Given entries below:
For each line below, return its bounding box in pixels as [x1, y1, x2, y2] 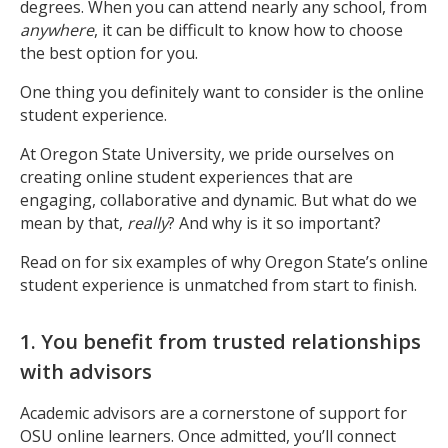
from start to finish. [268, 273, 417, 296]
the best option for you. [20, 41, 202, 64]
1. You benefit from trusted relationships [20, 327, 421, 355]
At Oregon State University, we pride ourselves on [20, 142, 394, 165]
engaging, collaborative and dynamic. [20, 188, 301, 211]
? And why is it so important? [168, 211, 381, 234]
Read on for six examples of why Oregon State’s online [20, 250, 428, 273]
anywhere [20, 18, 94, 41]
End of Given entries.
_Task requirements_
A verbatim copy of the entries, stripped of pictures, should be produced.

_Solution to this task_
For each line below, return its bounding box in pixels as [x1, y1, x2, y2] 
from start to finish. [268, 273, 417, 296]
the best option for you. [20, 41, 202, 64]
1. You benefit from trusted relationships [20, 327, 421, 355]
At Oregon State University, we pride ourselves on [20, 142, 394, 165]
engaging, collaborative and dynamic. [20, 188, 301, 211]
? And why is it so important? [168, 211, 381, 234]
Read on for six examples of why Oregon State’s online [20, 250, 428, 273]
anywhere [20, 18, 94, 41]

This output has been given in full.